В деревне шептались, что в Тот День он снова отвел беду от своего порога: уселся вот так, закрыл глаза, не желая видеть смерть и разорение, и остановил беспощадные валы надвигающегося океана. Молчаливым повелением он отвел падающий с неба огонь и разогнал тучи, полные ядовитого дождя. И пока Спаситель Мира так сидит, превращая ужасы этой жизни в свой долгий каменный сон, его народу ничего не угрожает.

Потом в горы пришли солдаты, разогнали местных лучников и сказали, что каменный бог – лишь старое изваяние, толку от которого меньше, чем от глиняной плошки. Велик лишь Аттила, в честном бою одолевший коварного Ноллана и вооруженною рукой изгнавший его с Земли. Только он знает истину и видит путь, ибо ведет беседу с Творцом Небесным.

Некоторые пытались сопротивляться. Они погибли сразу же. Впрочем, Двузубый почти не помнил этого: когда люди Аттилы заняли селение, он еще сидел на руках у матери, прятал лицо у нее на груди и поднимал рев при виде незнакомцев в черных шлемах.
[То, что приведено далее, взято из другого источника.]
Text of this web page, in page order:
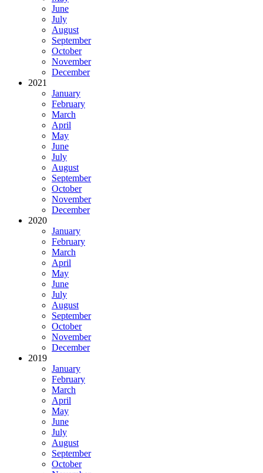
June
July
August
September
October
November
December
2021
January
February
March
April
May
June
July
August
September
October
November
December
2020
January
February
March
April
May
June
July
August
September
October
November
December
2019
January
February
March
April
May
June
July
August
September
October
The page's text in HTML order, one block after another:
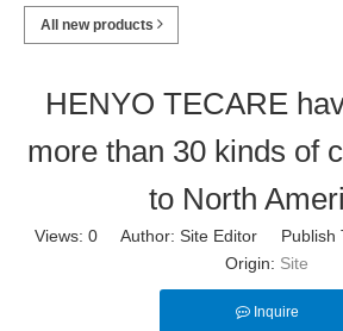
All new products
HENYO TECARE
more than 30 kinds of
to North
Views: 0 Author: Site Editor Publish
Origin: Site
Inquire
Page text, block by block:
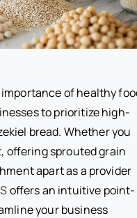
of healthy
to prioritize high-
bread. Whether you
offering sprouted grain
apart as a provider
offers an intuitive point-
your business
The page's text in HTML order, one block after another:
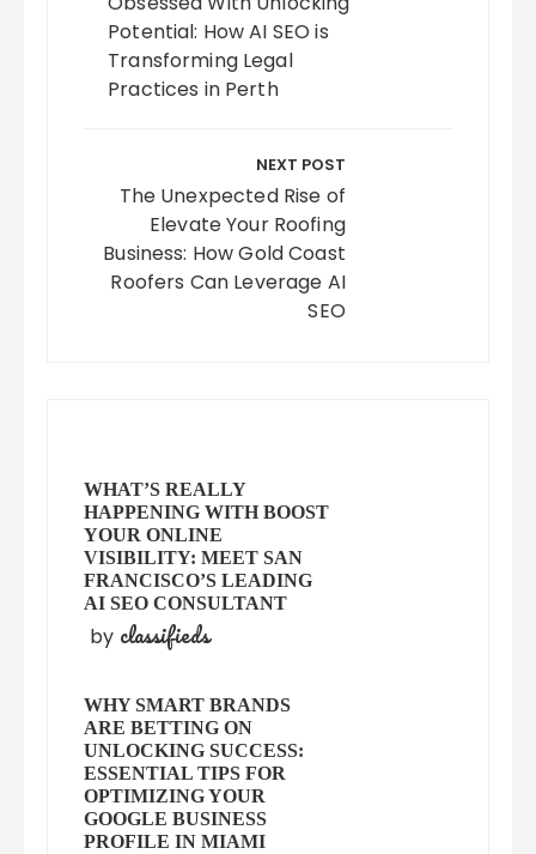
Potential: How AI SEO is
Transforming Legal
Practices in Perth
NEXT POST
The Unexpected Rise of
Elevate Your Roofing
Business: How Gold Coast
Roofers Can Leverage AI
SEO
WHAT’S REALLY
HAPPENING WITH BOOST
YOUR ONLINE
VISIBILITY: MEET SAN
FRANCISCO’S LEADING
AI SEO CONSULTANT
by classifieds
WHY SMART BRANDS
ARE BETTING ON
UNLOCKING SUCCESS:
ESSENTIAL TIPS FOR
OPTIMIZING YOUR
GOOGLE BUSINESS
PROFILE IN MIAMI

Вряд ли кому-то могла прийти мысль, что когда-нибудь он, сын горного народа, тоже наденет черный шлем и займет место в строю Несокрушимых. Во всем селении никто и подумать не мог, что именно ему выпадет немалая честь состоять при сыне самого наместника, великого и могучего Шерхана. А уж о том, как дальше повернутся события, никто не догадался бы и за руку дней до той самой ночи…

События тех дней он помнил как сейчас. Однажды после охоты он и его напарник Тимур уговорили молодого Атиля Песнопевца укрыться от непогоды в родном селении Двузубого.

Откуда им было знать, что в тот момент, когда Атиль войдет под крышу общинного дома своего телохранителя, навстречу ему с кувшином холодной воды выйдет Чандра, соседская девчонка, едва-едва простившаяся с деревянными куклами и надевшая яркий наряд взрослой девушки. Черные очи под длинными изогнутыми ресницами, нежные губы и гордая походка Чандры настолько восхитили сына наместника, что тот провел в селении не одну ночь, а от луны до луны. Затем приехал вновь, и еще…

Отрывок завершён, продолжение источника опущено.